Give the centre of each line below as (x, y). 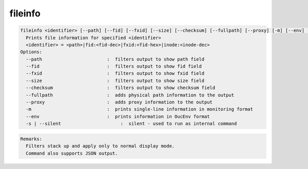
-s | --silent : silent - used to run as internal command (131, 124)
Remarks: (31, 139)
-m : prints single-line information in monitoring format (140, 109)
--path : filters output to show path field (115, 59)
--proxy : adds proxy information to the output (119, 102)
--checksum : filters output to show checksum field (121, 88)
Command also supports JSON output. (72, 153)
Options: (31, 52)
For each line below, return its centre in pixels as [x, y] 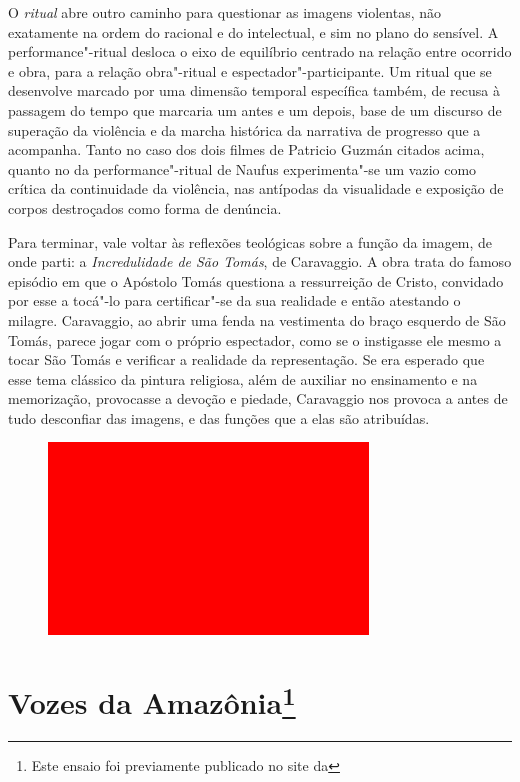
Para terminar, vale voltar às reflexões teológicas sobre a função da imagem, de [250, 241]
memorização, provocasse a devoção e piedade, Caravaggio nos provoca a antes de [258, 398]
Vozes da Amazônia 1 [152, 700]
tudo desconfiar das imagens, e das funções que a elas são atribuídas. [219, 417]
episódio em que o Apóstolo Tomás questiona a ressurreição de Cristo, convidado [256, 280]
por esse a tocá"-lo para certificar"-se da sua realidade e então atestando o [234, 300]
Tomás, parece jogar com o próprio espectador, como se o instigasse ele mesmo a [255, 339]
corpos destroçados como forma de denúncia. [145, 207]
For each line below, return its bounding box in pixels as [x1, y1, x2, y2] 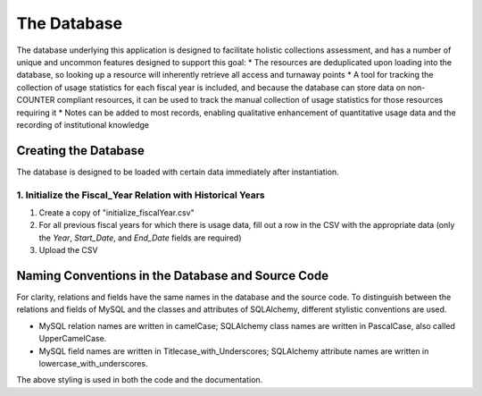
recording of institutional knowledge [16, 119, 150, 130]
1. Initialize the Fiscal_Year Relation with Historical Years [16, 189, 265, 201]
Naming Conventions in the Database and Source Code [16, 268, 329, 283]
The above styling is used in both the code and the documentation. [16, 375, 263, 385]
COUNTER [16, 95, 55, 105]
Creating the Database [16, 143, 145, 158]
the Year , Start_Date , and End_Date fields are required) [38, 232, 242, 243]
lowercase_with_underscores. [38, 358, 148, 368]
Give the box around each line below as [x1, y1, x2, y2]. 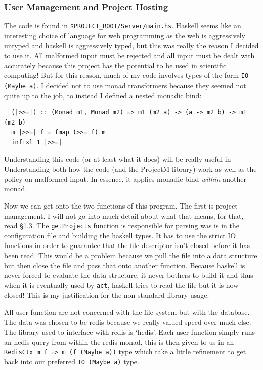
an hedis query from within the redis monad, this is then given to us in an [4, 336, 234, 347]
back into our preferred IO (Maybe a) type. [4, 356, 139, 366]
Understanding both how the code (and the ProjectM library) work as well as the [4, 163, 257, 174]
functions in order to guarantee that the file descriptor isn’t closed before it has [4, 240, 250, 251]
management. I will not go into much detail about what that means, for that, [4, 210, 244, 221]
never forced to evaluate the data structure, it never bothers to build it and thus [4, 270, 253, 280]
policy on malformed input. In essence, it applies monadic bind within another [4, 173, 246, 184]
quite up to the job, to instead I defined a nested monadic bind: [4, 90, 202, 100]
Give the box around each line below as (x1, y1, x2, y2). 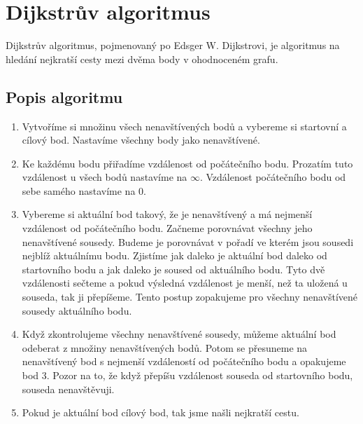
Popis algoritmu (6, 86, 123, 107)
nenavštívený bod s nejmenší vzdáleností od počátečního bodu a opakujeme (22, 354, 346, 369)
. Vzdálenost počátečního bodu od (199, 170, 346, 184)
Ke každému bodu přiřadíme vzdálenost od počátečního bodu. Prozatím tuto (22, 156, 353, 170)
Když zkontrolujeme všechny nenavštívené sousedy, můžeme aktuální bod (22, 327, 336, 341)
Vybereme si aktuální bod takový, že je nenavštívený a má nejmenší (22, 207, 313, 221)
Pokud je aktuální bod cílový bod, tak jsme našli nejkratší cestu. (22, 405, 299, 420)
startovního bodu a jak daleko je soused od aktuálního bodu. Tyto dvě (22, 261, 325, 276)
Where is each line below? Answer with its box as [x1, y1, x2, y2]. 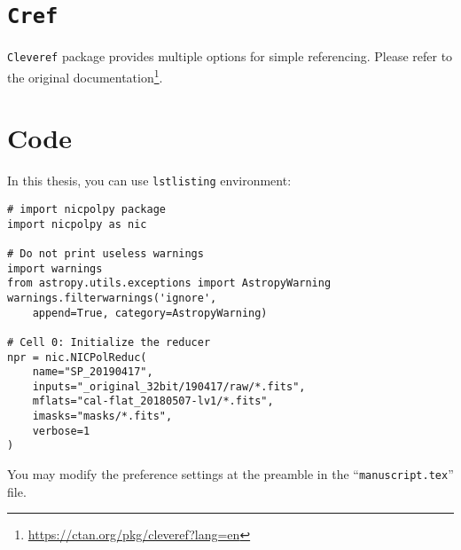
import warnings [7, 262, 103, 275]
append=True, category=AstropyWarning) [32, 306, 268, 319]
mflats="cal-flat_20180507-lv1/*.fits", [32, 395, 274, 408]
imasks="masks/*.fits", [32, 410, 173, 423]
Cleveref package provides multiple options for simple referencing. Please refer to [7, 47, 453, 66]
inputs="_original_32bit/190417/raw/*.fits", [32, 380, 306, 393]
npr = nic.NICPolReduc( [7, 350, 147, 364]
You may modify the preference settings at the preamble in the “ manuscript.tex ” [7, 465, 454, 483]
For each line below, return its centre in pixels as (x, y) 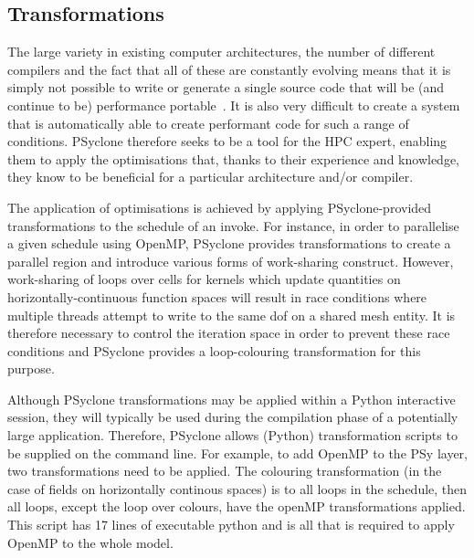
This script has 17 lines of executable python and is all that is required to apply (231, 525)
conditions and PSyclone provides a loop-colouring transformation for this (214, 350)
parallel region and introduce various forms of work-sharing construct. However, (231, 261)
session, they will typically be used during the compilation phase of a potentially (233, 417)
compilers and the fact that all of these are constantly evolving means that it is (229, 69)
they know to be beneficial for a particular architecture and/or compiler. (211, 177)
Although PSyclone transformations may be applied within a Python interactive (232, 399)
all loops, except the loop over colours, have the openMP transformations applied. (237, 506)
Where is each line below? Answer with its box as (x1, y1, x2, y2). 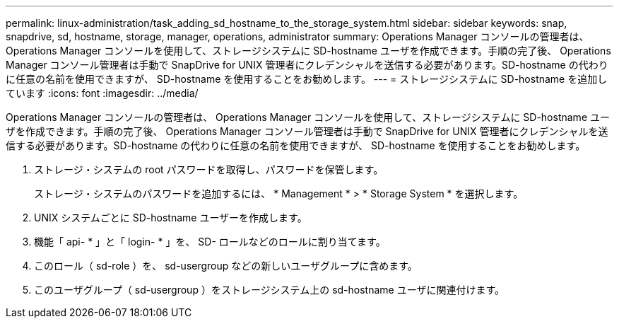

What is being asked → Please write out exactly, and only, the lines from the beginning of the entries through the line containing "--path : filters", including both and skipping all pictures.

Problem solution →
Give the centre of each line below as (x, y). 
-s | --silent : silent - used to run as internal command (131, 124)
Remarks: (31, 139)
-m : prints single-line information in monitoring format (140, 109)
--path : filters output to show path field (115, 59)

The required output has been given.